Stop hoping that you’ll be able to retire and start planning for it. Who knows? You might actually have fun in the process!
Entrepreneurship talking points:
Shark Tank. What’s it like to be on the show? It’s terrifying. And I, Matt Franklin, am the only Shark Tank contestant to have been punched in the face by another contestant.
Likability as a strategic advantage: No matter how great your product/service is, if you’re not likable, you will not succeed. As you start your business, working on yourself, developing “EQ” (emotional intelligence, or “emotional quotient”) could be the most important asset in your entire business toolkit.

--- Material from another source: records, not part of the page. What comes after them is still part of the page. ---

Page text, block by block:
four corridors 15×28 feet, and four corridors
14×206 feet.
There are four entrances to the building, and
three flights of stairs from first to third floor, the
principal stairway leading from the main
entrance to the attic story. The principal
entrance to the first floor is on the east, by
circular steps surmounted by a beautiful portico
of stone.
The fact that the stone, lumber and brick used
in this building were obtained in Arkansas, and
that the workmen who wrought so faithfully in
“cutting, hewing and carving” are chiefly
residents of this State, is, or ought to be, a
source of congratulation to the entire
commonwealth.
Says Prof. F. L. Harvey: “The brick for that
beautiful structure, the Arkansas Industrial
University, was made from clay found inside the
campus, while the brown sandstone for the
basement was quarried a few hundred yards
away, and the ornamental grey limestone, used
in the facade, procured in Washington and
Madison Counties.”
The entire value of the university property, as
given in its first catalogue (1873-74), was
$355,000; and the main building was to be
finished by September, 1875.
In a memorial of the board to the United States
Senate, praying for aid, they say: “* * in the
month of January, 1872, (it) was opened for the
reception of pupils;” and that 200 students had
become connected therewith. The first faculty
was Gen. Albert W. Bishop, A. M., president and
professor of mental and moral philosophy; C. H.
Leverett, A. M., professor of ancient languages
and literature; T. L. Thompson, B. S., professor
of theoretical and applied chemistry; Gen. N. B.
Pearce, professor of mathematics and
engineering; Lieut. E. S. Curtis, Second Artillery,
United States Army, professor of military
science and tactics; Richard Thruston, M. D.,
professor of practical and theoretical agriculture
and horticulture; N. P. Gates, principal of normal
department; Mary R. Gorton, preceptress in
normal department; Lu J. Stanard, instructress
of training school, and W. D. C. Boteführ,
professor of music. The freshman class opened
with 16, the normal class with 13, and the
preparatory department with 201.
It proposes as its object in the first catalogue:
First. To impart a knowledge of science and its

Fledgling inventors – where do I start? Since I was on Shark Tank, I’ve had literally hundreds of entrepreneurs who have product ideas contact me, asking, ‘where to start’ toward getting their product created. My advice often surprises them: 1) Stop worrying about protecting your idea and get going on making it. 2) Find a similar product and find out who manufactures it. 3) Don’t trust your family’s advice/feedback on your product.

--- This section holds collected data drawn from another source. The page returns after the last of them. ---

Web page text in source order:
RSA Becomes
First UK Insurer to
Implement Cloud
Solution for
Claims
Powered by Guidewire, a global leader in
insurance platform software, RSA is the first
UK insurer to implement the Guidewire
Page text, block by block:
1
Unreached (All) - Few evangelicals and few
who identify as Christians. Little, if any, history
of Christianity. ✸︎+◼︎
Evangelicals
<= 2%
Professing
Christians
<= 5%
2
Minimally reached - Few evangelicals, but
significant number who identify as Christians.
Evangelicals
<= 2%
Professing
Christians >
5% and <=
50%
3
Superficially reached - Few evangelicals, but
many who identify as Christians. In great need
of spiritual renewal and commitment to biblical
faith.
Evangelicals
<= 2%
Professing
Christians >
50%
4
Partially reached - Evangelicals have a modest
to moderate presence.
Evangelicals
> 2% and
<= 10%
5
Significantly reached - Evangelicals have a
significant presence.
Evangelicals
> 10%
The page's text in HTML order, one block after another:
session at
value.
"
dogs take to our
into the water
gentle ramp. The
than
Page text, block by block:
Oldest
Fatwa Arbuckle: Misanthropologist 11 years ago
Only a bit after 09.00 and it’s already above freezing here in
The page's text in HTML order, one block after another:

Retirement/Finance talking points:
Four reasons entrepreneurs are so bad at retirement planning:
1) The variable nature of self-employment income makes it difficult or impossible to arrange automatic salary deductions like people with real jobs and 401(k) plans can do.
2) They think their business will provide ‘auto-pilot’ income, or they’ll be able to sell it to finance their golden years (when in truth, the MAJORITY of businesses fail by the 10-year mark).
3) They say the “LOVE what they do” so they plan to keep working into their 70s.
4) Nobody teaches entrepreneurs how to plan for retirement. I’ve read dozens of entrepreneurship books, been to seminars, etc. and NEVER was the topic of retirement planning raised. Many entrepreneurs simply don’t know where to start and what to do.
Why a paid off home mortgage is a sign of financial illiteracy:
Currently we’re at the lowest interest rates for 5,000 years. Your home will appreciate the same amount whether you have 20 or 100% equity, so rather than put your money into hibernation in the form of equity, put it to work for you while you pay history’s lowest interest rates on the mortgage. Also, the value of the money you’re borrowing is declining at (arguably) around 5% per year. So that means if you’re paying $1,500 a month today, in 12 years, it will feel like you’re paying $750. Want real rent control? With a 30-year fixed mortgage, in REAL terms, your payment actually goes DOWN every year. And finally, home equity is like putting your money into a savings account that pays no interest and that you have to PAY if you want to make a withdrawal.
Why Dave Ramsey and David Bach’s advice to pay down your home mortgage is DUMB
The gurus will tell you to pay an extra $100 a month toward your mortgage, and you’ll pay it off five years early. Do that and you’ll lose out on at least $85,000 (you would have made if you had just invested that $100 per month instead)
Your two biggest expenses in life. It’s not what you might think: I’ve informally asked a lot of people what their biggest expenses in life will be. Most say, house, car, and college. I say it’s actually TAXES and INFLATION. But you can fight those expenses and decrease them through planning and knowledge. The best hedge against inflation is A) having that 30-year fixed mortgage, and B) investing in commodities whose prices increase with inflation. The best way to avoid taxes is to A) Convert your IRAs to Roth, B) make investments that pay passive income (like real estate), C) BORROW against your assets, because you don’t get taxed on loans. That’s what rich people do…
I have a current generation MacBook Pro with an HD camera. I have an SM58 dynamic mic for excellent quality audio.